In the past 96 years, too many people have given too much, having sacrificed their lives, careers, properties and families in their loyal support of the ANC.

The ‘broad church’ that it is, the ANC was big enough to forgive and shelter apartheid collaborators in the new democracy. But experts will concede that politics is in itself an agent of change, a powerful catalyst that strives to accommodate divergent groups to give peace a chance.

While the ANC has governed remarkably since the changing of the guards, with the 2010 FIFA World Cup coup cited as one of its most spectacular successes, there have also been many shortfalls in its political portfolio.

It is precisely the sharp contrasts and anomalies, such as the ‘get-rich’ scheme that favours the political elite via Black Economic Empowerment versus the crumbs for the cadres that has created a dangerous chasm between Luthuli House and the masses.

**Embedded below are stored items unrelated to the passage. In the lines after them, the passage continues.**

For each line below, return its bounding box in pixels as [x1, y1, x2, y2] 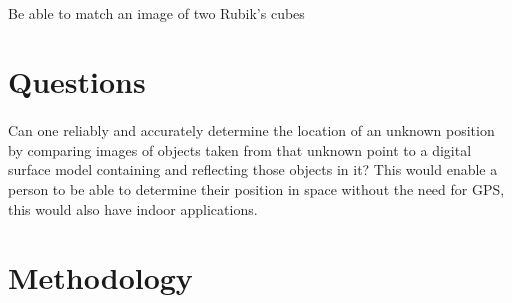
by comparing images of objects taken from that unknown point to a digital [8, 139, 472, 160]
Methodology [8, 257, 193, 298]
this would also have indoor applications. [8, 198, 258, 219]
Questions [8, 61, 146, 102]
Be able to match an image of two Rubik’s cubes [8, 2, 305, 23]
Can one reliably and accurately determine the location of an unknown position [8, 120, 495, 141]
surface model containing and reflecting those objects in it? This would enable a [8, 159, 498, 180]
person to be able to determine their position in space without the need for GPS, [8, 178, 505, 199]
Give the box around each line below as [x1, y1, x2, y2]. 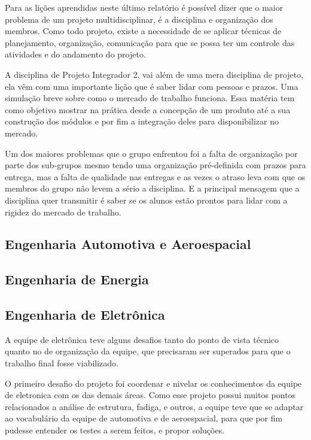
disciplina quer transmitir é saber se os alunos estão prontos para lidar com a [5, 193, 288, 206]
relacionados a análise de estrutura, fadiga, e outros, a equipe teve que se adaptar [5, 400, 304, 412]
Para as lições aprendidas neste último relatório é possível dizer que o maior [5, 1, 283, 13]
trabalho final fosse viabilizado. [5, 357, 119, 369]
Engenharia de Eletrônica [5, 305, 165, 324]
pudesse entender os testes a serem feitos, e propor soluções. [5, 424, 225, 436]
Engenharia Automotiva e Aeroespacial [5, 235, 251, 253]
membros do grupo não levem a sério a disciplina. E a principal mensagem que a [5, 182, 300, 195]
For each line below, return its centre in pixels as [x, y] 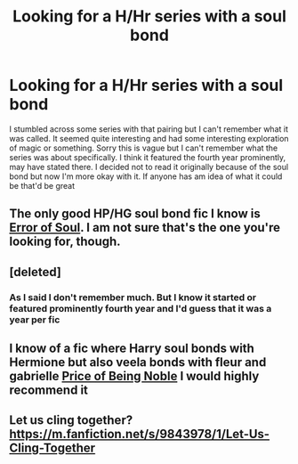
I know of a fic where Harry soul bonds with [132, 349]
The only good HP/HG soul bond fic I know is [135, 214]
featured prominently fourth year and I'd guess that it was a [141, 308]
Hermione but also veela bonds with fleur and [138, 362]
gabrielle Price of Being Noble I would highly [134, 376]
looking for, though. [65, 242]
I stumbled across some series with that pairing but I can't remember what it [149, 129]
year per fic [35, 320]
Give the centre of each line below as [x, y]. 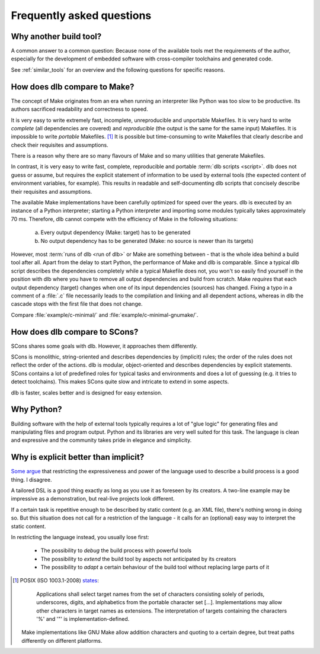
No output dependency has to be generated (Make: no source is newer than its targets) [147, 241]
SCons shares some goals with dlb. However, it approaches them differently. [104, 346]
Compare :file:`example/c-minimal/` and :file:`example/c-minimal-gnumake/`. [105, 315]
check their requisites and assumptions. [60, 145]
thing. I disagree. [31, 479]
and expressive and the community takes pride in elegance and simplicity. [101, 440]
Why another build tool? [56, 36]
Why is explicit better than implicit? [78, 457]
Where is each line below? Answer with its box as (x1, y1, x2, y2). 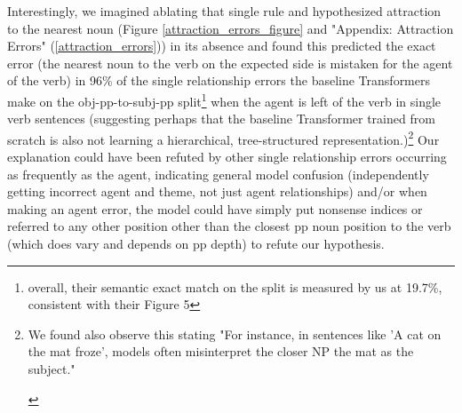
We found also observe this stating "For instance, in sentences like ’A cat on (28, 324, 442, 343)
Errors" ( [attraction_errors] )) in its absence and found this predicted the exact (7, 36, 436, 55)
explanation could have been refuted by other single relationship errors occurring (7, 147, 447, 166)
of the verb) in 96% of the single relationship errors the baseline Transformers (7, 71, 431, 90)
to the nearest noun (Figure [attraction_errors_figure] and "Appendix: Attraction (7, 19, 454, 37)
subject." (28, 360, 76, 377)
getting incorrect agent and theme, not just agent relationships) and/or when (7, 182, 427, 201)
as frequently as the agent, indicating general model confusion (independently (7, 164, 429, 183)
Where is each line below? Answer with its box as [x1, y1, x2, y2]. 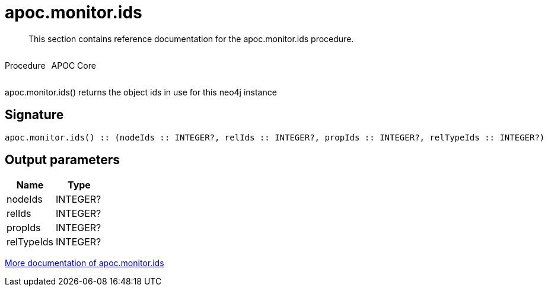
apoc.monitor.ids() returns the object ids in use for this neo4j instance [5, 87, 277, 97]
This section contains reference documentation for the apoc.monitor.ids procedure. [28, 33, 354, 44]
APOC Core [51, 60, 96, 71]
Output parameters [5, 152, 120, 168]
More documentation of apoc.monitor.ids [5, 258, 164, 268]
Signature [5, 107, 64, 123]
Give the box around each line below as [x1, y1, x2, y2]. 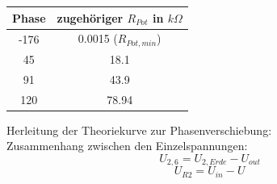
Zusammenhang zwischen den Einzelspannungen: [6, 137, 248, 154]
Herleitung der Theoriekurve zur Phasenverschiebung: [6, 121, 272, 138]
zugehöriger [57, 9, 124, 26]
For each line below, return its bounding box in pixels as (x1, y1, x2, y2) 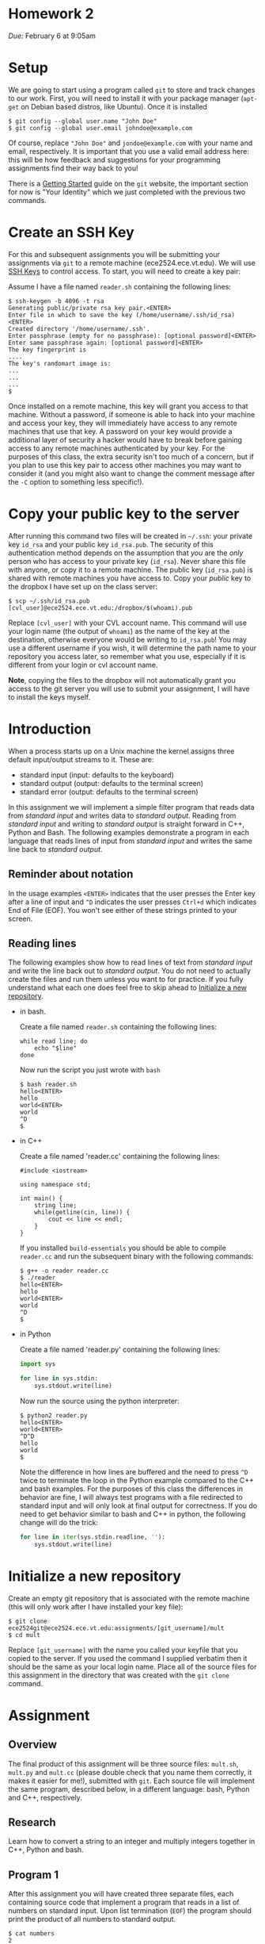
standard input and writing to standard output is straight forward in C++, (8, 819, 245, 829)
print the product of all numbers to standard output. (8, 1915, 176, 1924)
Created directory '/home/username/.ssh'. (8, 324, 150, 333)
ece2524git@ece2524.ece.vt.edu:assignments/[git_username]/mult (8, 1624, 225, 1632)
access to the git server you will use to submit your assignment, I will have (8, 684, 251, 693)
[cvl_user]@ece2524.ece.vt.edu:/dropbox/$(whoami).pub (8, 604, 193, 612)
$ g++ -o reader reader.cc (19, 1267, 109, 1275)
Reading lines (8, 937, 77, 950)
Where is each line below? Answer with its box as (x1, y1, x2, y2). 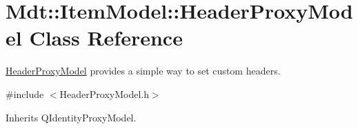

While the leadership is engaging each other in a gloves-off tussle for the Polokwane presidency, ordinary supporters and admirers, from intellectuals to teenagers who wear the green, gold and black colours with pride, are looking to this ‘broad church’ to unite a country that is still grappling with a myriad post-apartheid socio-economic challenges.

Unity remains uppermost in the minds of those who have given so much, suffered so much. for the ANC.

The dream of a non-racial and non-sexist democracy, sprinkled with ubuntu (humaneness) and batho pele (putting people first), is still cherished by those who have put their very lives and careers on the line for this utopian dream.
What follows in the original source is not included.